The authors studied 100 COVID+ mild-moderate (44% asymptomatic) patients and found that virus-specific (to spike and non-spike proteins) CD4 and CD8 T cell responses were still present at 6 months after infection. T cell responses were higher with symptomatic disease, with CD4+ T cell responses being twice as frequent as CD8 T cell responses at 6 months. In addition, the predominant response was IL-2 within the CD4+ T cell subset. They also reported a decline in Th1 effector cells over time. Finally, the magnitude of virus-specific T cell responses correlated with peak antibody responses at 6 months.
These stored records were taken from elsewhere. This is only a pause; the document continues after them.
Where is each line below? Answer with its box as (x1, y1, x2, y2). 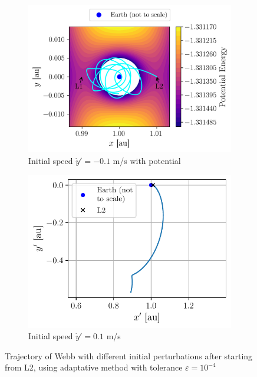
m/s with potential (113, 154, 181, 166)
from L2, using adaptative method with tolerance (5, 361, 183, 373)
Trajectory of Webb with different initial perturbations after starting (5, 349, 253, 362)
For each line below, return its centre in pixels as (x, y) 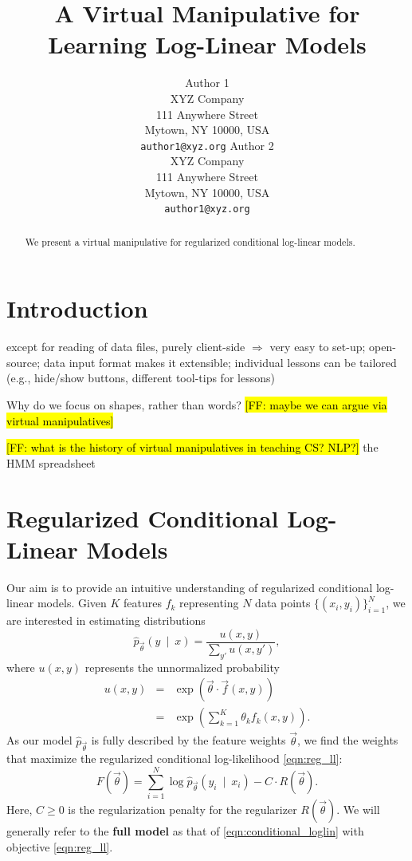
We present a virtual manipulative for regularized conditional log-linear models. (190, 241)
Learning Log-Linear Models (207, 44)
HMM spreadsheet (51, 462)
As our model (39, 740)
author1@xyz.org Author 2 (207, 145)
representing (209, 603)
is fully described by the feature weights (188, 740)
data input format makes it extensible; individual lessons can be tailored (220, 362)
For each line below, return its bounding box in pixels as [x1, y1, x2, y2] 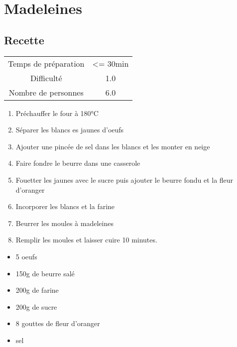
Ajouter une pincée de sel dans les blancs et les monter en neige [15, 141, 210, 151]
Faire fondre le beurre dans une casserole [15, 158, 140, 168]
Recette [4, 32, 44, 47]
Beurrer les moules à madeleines [15, 218, 114, 228]
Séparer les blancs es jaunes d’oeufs [15, 124, 124, 135]
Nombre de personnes [8, 86, 84, 98]
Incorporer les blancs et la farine [15, 201, 115, 212]
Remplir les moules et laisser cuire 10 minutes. [15, 234, 157, 245]
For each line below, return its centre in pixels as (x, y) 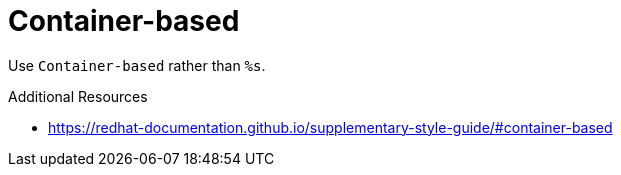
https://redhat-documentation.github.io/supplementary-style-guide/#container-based (330, 127)
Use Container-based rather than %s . (137, 65)
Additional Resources (78, 96)

These results are similar to a recently published similar study of 206 COVID-19+ patients (Sekine et. al., Cell 2020) with mild to severe disease. Their study demonstrated that SARS-CoV-2-specific CD4+ T cells primarily expressed IFN-g, IL-2, and TNF while SARS-CoV-2-specific CD8+ T cells mostly expressed IFN-g; the study also demonstrated that antibody responses tracked closely with virus-specific T cell responses. The current study is smaller, uses slightly less rigorous methods (virus-specific responses are assessed without tetramer-staining assays), and demonstrates similar findings of correlated T cell and antibody responses and adds to the literature, although not necessarily novel data.

Comments:

1. The data does not report correlation with magnitude and duration of SARS-CoV-2 viremia (recent data suggests that patients with severe COVID have prolonged nasopharyngeal viral loads). If viral load data is available, Ct values might be used to correlate with viremia (although acknowledging that these values are not clearly linked to infectivity per se).

2. A very large number of the study participants were not asymptomatic; this calls into question the generalizability of the results, and the paper reports little clinical follow up data. Whether the initial robust T cell responses protected against more severe forms of COVID-19 is unclear.

3. The authors do not appear to have used tetramer-staining to determine SARS-CoV-2 specific responses; this should be included in the Discussion.

4. The authors reported that virus M/N protein-specific T cell responses were equally high as virus spike protein-specific responses. Do the authors think that this might be due to the milder clinical phenotype of their study population?

5. As this paper is not the first to report long-term T cell responses, the second sentence of the Discussion should be revised and comparisons to previously reported paper(s) should be given.